Task directions>
Transcribe, exactly and without pictures, the lines below from the line with "The observed polling" to the line with "Where would you", both ends included, and no others.

Data extracts>
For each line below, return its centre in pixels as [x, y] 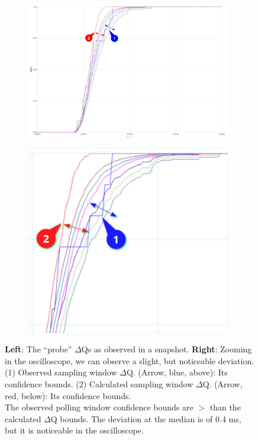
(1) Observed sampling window [61, 372]
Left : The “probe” [38, 349]
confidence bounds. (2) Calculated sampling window [99, 383]
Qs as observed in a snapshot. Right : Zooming [167, 349]
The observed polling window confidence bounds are [99, 407]
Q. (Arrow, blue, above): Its [177, 372]
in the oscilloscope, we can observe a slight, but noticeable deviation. [130, 360]
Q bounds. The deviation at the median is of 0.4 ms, [146, 418]
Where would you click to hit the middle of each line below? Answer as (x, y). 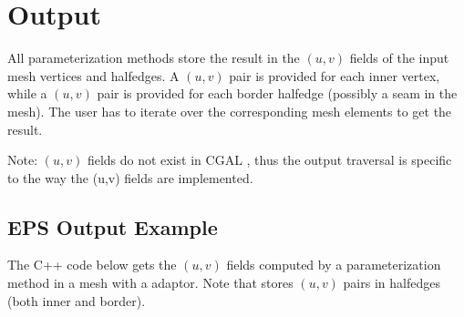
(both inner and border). (77, 300)
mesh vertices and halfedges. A (93, 75)
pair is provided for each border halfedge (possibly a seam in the (277, 93)
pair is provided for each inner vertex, (335, 75)
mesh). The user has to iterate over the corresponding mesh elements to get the (230, 111)
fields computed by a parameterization (334, 265)
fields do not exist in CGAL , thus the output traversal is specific (269, 160)
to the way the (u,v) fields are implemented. (130, 177)

Answer box>
The observed polling window confidence bounds are [99, 407]
Q. (Arrow, blue, above): Its [177, 372]
in the oscilloscope, we can observe a slight, but noticeable deviation. [130, 360]
Q bounds. The deviation at the median is of 0.4 ms, [146, 418]
Where would you click to hit the middle of each line below? Answer as (x, y). 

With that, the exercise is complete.